## ACTION ITEM
The answer must be the data, repeated exactly.
==== MATERIALS PROVIDED
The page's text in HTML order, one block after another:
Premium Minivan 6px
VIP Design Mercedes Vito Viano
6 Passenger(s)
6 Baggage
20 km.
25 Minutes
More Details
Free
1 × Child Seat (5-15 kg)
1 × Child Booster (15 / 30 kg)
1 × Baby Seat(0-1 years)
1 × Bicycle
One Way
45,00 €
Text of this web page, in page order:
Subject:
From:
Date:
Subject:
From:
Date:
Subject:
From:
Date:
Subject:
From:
========
## RESULT FOR THIS EXERCISE
The page's text in HTML order, one block after another:
Premium Minivan 6px
VIP Design Mercedes Vito Viano
6 Passenger(s)
6 Baggage
20 km.
25 Minutes
More Details
Free
1 × Child Seat (5-15 kg)
1 × Child Booster (15 / 30 kg)
1 × Baby Seat(0-1 years)
1 × Bicycle
One Way
45,00 €
Text of this web page, in page order:
Subject:
From:
Date:
Subject:
From:
Date:
Subject:
From:
Date:
Subject:
From:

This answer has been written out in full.